A company or organization that needs to operate with effectiveness and efficiency must get its logistics right. Here we look at logistics and how it relates to supply chain management. Find out the types of logistics, activities, and 7Rs that every company needs to know. Logistics supply is important to the success of every aspect of the supply chain process.
What is Supply and Logistics
Supply and logistics bring together that network of intersecting components that help companies or organizations get or move materials, people and products.
In global trade, supply and logistics involve anything from purchasing, transportation, logistics, storage and warehousing, inventory management and supply chain management.
For an efficient supply chain, the logistics must be right.
For instance, companies must find the most cost-effective shipping methods, employ the best warehousing and inventory control systems, and get other logistics strategies spot-on to be able to deliver for their customers.
What is Logistics in Supply Chain Management?
According to the Council of Supply Chain Management Professionals (CSCMP), logistics is a “part of the supply chain process.” It involves the planning, implementation, and control of how goods, services, and information flow from and between a point of origin and consumption- be it at production or end consumer.
In supply chain management, logistics comprises of several activities that together help make for an efficient and synchronized supply chain.
When you have a network of suppliers and distributors, proper logistics management ensures that products reach customers at the right time. More than that, these products will be of the right quality and in the right condition.
The processes in logistics can be handled on two fronts:
- Inbound logistics
- Outbound logistics
- Reverse logistics
Inbound logistics involves the process of procuring materials, handling their inventory, transportation to (and storage in) company warehouses and so on.
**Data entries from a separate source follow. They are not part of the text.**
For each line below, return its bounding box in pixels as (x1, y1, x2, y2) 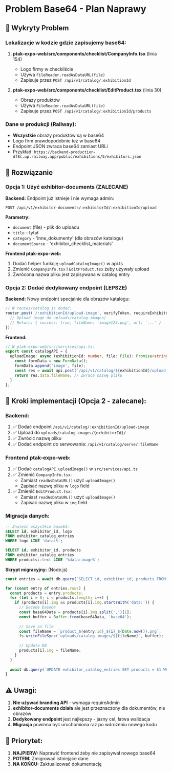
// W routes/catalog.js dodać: (5, 306, 72, 311)
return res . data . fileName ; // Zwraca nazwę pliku (14, 373, 123, 378)
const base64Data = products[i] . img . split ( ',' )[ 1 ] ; (18, 610, 132, 615)
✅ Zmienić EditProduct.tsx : (12, 488, 72, 494)
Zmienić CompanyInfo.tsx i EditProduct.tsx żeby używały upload (12, 266, 149, 272)
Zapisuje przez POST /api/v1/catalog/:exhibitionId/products (20, 107, 152, 114)
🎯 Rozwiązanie (5, 168, 53, 177)
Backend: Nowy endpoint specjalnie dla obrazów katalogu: (5, 296, 130, 302)
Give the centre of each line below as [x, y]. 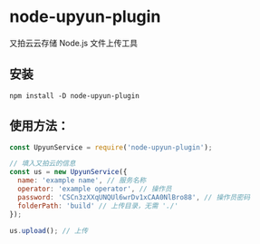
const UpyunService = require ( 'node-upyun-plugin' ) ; [111, 147]
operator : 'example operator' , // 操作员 [95, 189]
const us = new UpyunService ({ [68, 172]
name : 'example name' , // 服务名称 [82, 181]
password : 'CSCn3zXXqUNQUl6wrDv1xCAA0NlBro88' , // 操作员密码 [134, 197]
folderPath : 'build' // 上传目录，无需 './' [98, 206]
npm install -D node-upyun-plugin [75, 96]
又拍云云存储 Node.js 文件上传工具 [74, 43]
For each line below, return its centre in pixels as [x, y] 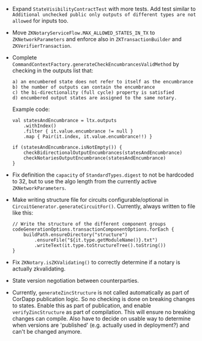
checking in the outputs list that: [53, 71]
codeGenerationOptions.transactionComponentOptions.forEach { [93, 229]
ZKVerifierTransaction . [42, 46]
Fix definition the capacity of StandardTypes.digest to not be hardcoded [103, 175]
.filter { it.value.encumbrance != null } [78, 131]
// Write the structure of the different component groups [89, 224]
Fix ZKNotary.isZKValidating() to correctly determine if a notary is [96, 262]
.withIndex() [40, 126]
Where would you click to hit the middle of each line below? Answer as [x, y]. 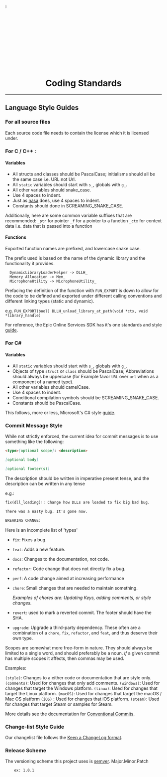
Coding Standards [83, 83]
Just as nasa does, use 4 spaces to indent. [56, 200]
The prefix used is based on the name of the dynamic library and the [75, 258]
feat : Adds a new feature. [39, 549]
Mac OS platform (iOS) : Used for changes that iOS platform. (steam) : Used [82, 699]
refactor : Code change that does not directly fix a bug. [69, 569]
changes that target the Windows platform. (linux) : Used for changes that [82, 688]
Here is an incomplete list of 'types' [42, 530]
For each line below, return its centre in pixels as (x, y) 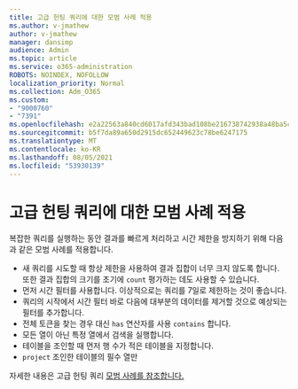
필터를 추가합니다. (53, 313)
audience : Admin (39, 51)
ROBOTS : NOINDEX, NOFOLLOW (59, 75)
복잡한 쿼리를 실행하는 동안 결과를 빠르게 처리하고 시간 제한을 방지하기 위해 (138, 238)
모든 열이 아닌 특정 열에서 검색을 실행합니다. (98, 335)
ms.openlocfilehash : (47, 125)
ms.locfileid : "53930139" (57, 166)
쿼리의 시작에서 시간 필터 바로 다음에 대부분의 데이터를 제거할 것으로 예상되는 (155, 301)
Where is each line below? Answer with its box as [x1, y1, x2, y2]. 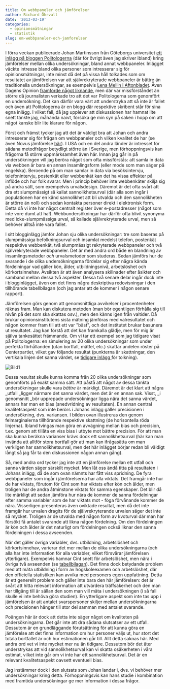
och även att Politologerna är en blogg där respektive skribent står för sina [5, 104, 161, 110]
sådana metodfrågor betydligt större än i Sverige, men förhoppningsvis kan [5, 146, 163, 152]
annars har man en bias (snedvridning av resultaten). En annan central [5, 401, 152, 407]
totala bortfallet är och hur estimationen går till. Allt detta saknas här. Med [5, 635, 159, 641]
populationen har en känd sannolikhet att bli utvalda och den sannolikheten [5, 194, 162, 201]
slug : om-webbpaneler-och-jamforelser [5, 36, 87, 41]
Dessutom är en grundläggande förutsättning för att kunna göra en [5, 625, 145, 631]
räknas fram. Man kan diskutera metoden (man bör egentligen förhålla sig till [5, 306, 165, 312]
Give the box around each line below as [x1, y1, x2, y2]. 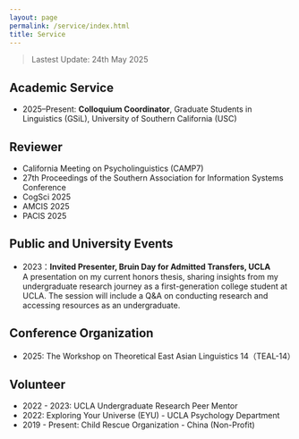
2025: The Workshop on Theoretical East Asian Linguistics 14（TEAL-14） [21, 350, 295, 361]
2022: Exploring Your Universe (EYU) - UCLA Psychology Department [21, 410, 280, 421]
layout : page [9, 13, 58, 22]
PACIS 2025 [21, 211, 67, 221]
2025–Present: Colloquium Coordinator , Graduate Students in [21, 104, 252, 114]
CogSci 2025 [21, 191, 72, 202]
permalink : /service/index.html [9, 21, 130, 30]
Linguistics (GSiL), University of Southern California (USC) [21, 114, 237, 124]
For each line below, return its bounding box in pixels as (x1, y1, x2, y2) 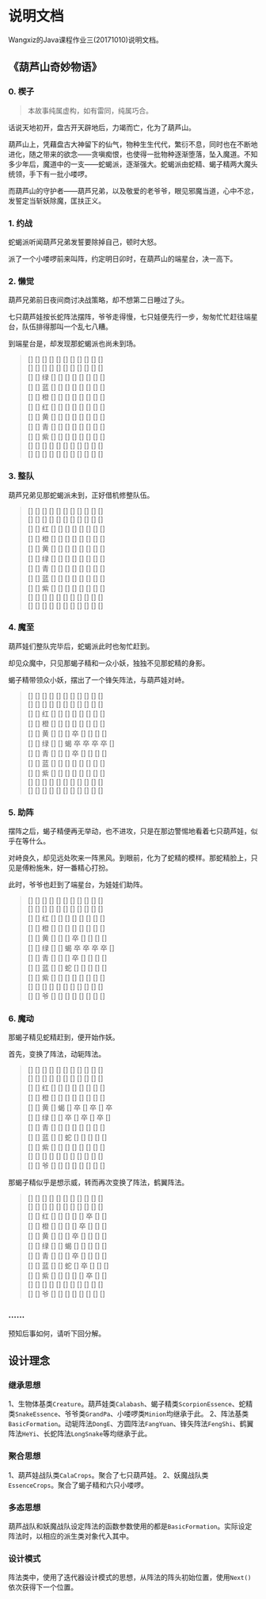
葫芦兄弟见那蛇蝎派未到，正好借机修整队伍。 (8, 490, 154, 499)
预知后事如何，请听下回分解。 (8, 1329, 105, 1338)
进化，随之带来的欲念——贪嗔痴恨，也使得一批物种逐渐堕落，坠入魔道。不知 (8, 149, 258, 159)
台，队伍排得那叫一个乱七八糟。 (8, 322, 112, 331)
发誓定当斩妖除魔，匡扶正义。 (8, 196, 105, 205)
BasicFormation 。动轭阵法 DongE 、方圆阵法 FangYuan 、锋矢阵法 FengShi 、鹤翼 (8, 1419, 254, 1429)
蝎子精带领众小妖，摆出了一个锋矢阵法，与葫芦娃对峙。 (8, 675, 188, 684)
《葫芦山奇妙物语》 (8, 60, 102, 74)
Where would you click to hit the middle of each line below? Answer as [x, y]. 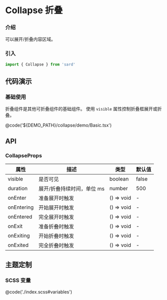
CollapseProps [24, 155]
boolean [119, 179]
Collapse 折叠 [34, 10]
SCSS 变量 [18, 280]
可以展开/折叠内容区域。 [31, 39]
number [119, 189]
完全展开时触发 [56, 217]
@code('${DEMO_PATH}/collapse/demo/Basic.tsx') [59, 125]
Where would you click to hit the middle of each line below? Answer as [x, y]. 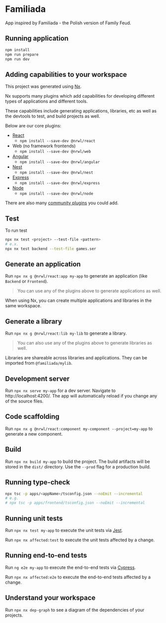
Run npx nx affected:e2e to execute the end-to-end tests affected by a [78, 577]
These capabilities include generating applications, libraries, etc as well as [81, 111]
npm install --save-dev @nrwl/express [60, 183]
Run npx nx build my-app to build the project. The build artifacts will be [78, 461]
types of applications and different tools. [47, 101]
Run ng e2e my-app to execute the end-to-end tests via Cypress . [71, 567]
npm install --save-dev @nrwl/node [56, 194]
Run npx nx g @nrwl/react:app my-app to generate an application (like [76, 276]
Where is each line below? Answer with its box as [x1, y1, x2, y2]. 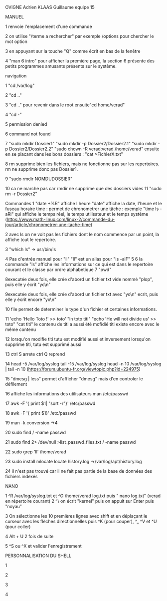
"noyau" [5, 504, 22, 509]
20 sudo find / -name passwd [5, 429, 66, 435]
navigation [5, 73, 27, 79]
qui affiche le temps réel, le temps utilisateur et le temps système [14, 211, 149, 217]
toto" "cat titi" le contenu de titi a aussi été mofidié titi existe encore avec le [5, 321, 160, 327]
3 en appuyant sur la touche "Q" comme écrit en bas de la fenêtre [5, 48, 141, 54]
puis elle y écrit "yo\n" [5, 282, 51, 288]
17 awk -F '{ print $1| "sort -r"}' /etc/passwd [5, 400, 96, 406]
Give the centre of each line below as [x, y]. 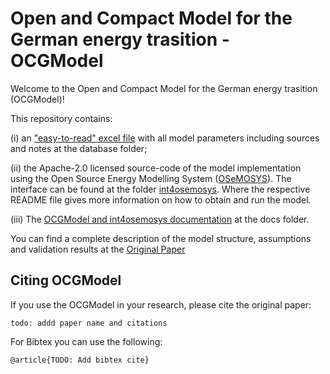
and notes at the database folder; [79, 148]
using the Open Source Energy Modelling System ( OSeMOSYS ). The [151, 178]
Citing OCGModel [66, 280]
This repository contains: [61, 118]
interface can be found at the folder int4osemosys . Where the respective [160, 189]
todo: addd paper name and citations [89, 323]
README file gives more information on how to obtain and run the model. [161, 199]
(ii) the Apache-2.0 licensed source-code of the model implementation [156, 168]
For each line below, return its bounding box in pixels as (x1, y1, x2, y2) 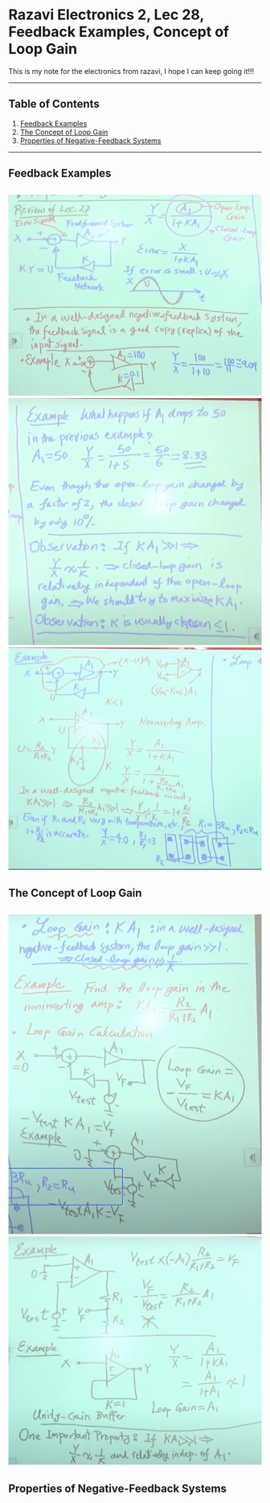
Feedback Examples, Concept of (8, 23, 230, 41)
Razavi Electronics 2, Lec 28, (8, 6, 205, 24)
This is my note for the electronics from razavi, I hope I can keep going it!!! (8, 66, 255, 76)
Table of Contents (8, 97, 100, 111)
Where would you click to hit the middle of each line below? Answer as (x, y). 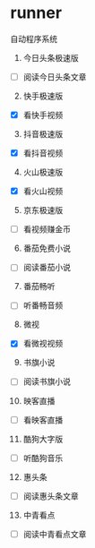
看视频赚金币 (47, 229)
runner (36, 13)
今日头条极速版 (51, 57)
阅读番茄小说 (47, 268)
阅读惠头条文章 (51, 496)
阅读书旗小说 (47, 381)
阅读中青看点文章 (55, 534)
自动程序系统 (34, 39)
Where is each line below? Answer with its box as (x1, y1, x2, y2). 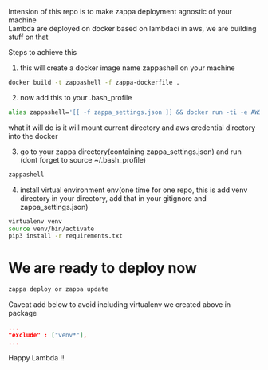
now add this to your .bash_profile (19, 92, 132, 102)
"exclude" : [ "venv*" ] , (8, 331, 88, 339)
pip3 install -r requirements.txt (8, 232, 124, 240)
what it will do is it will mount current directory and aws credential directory (8, 123, 256, 132)
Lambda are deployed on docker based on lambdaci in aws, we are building (8, 24, 257, 33)
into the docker (8, 131, 58, 140)
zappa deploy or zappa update (8, 285, 109, 293)
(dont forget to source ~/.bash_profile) (19, 155, 146, 164)
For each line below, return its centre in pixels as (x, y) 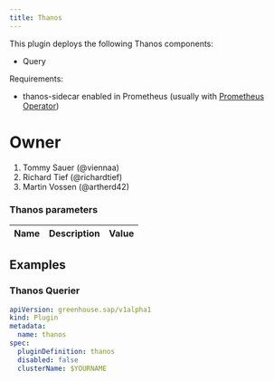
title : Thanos (36, 18)
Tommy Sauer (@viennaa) (71, 167)
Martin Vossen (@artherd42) (76, 186)
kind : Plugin (34, 318)
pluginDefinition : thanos (66, 351)
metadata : (28, 327)
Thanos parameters (53, 210)
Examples (38, 265)
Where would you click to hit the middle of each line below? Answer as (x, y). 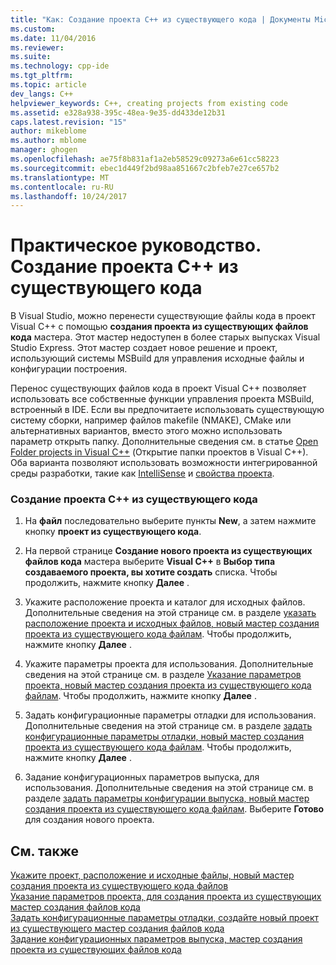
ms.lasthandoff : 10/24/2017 (69, 196)
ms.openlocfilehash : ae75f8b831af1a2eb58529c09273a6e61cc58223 (145, 159)
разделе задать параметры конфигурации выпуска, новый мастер (167, 798)
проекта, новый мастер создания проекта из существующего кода (168, 685)
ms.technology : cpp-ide (60, 66)
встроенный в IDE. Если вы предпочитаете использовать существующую (167, 410)
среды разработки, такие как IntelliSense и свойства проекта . (142, 473)
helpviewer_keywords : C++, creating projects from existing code (149, 103)
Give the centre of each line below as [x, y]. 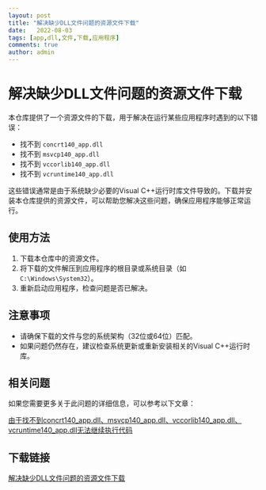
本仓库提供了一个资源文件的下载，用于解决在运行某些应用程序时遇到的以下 [129, 117]
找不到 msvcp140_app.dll [60, 154]
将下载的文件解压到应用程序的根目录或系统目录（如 [103, 268]
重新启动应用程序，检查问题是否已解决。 [85, 288]
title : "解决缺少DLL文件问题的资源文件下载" [74, 23]
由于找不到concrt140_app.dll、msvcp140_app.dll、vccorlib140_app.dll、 [125, 420]
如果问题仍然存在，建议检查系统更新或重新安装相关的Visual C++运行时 [135, 346]
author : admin [32, 52]
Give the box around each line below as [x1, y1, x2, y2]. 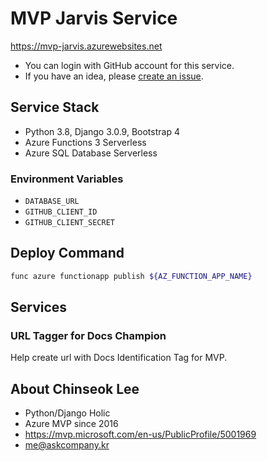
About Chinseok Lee [10, 380, 140, 397]
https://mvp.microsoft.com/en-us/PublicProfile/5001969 [24, 428, 257, 441]
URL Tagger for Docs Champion [10, 329, 167, 343]
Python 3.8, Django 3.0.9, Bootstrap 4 [24, 125, 180, 137]
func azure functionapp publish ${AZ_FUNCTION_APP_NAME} [10, 271, 253, 281]
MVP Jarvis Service [10, 7, 178, 30]
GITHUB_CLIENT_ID [24, 207, 98, 217]
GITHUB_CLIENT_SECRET [24, 218, 115, 228]
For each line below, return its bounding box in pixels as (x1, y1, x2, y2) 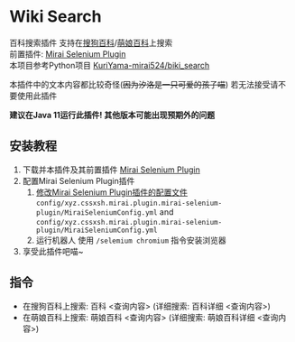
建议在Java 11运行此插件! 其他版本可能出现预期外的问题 (9, 109, 215, 120)
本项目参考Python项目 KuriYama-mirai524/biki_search (9, 60, 210, 70)
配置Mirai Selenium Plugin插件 (22, 175, 135, 186)
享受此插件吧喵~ (22, 245, 84, 256)
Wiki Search (9, 6, 102, 27)
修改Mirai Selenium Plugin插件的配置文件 (35, 187, 188, 198)
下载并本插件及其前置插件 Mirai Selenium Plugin (22, 164, 200, 175)
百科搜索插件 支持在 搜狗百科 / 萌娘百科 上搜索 (9, 37, 173, 48)
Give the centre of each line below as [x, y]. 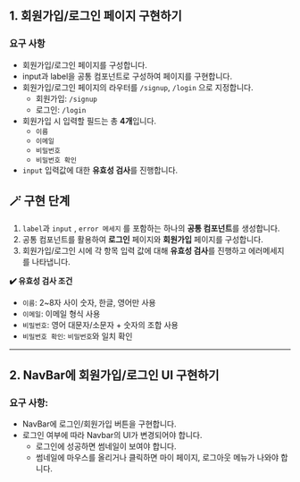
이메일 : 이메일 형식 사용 [61, 313]
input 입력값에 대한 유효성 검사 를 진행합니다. [100, 170]
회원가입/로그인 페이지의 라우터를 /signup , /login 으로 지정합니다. [137, 87]
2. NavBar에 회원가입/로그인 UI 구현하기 [114, 375]
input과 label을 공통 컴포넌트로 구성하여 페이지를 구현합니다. [127, 76]
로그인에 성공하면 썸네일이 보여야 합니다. [106, 446]
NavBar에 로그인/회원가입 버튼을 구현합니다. [99, 424]
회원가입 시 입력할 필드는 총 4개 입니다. [89, 121]
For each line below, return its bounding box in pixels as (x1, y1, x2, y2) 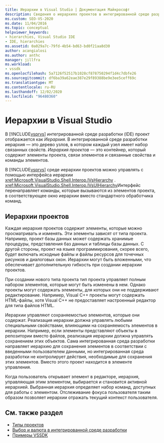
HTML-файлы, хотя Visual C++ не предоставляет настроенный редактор (5, 297, 156, 303)
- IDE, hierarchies (5, 39, 45, 44)
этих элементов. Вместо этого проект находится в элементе (5, 359, 132, 365)
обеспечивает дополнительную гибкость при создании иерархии (5, 262, 142, 267)
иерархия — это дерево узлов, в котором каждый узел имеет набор (5, 142, 148, 148)
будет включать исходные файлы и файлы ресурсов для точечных (5, 251, 144, 257)
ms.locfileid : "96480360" (5, 94, 58, 99)
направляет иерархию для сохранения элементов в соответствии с (5, 343, 147, 349)
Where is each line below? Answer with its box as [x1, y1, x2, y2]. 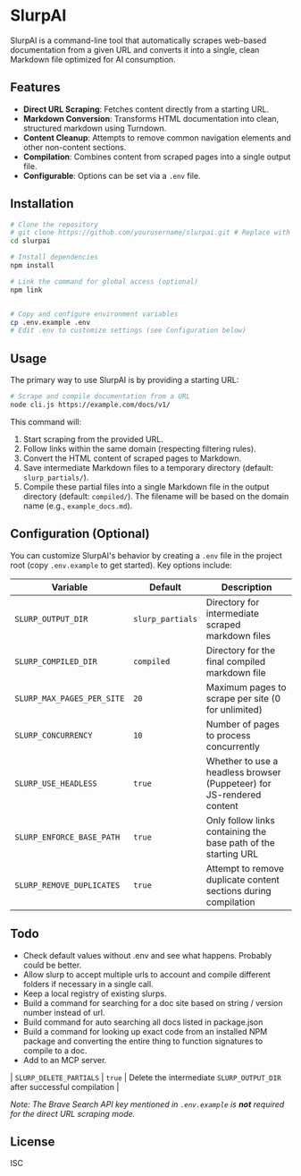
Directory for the [205, 643, 276, 656]
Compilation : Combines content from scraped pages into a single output [22, 151, 291, 162]
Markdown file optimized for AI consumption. [10, 54, 177, 64]
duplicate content [205, 873, 280, 886]
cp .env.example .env [10, 318, 91, 327]
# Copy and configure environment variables [10, 310, 179, 319]
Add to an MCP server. [22, 1054, 107, 1065]
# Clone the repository [10, 220, 99, 229]

Outbound logistics concerns product collection, storage and transportation to distribution centers or to end point consumers.
There is also reverse logistics which involves the movement of products from their typical final destination back to the company. Reverse logistics may be necessary in case of recalls, servicing, decommissioning or recycling.
What does logistics mean?
Logistics in lay language means what a business does to facilitate the smooth flow of materials and information. It also includes a clear understanding of what management and control systems add to the efficiency of the business.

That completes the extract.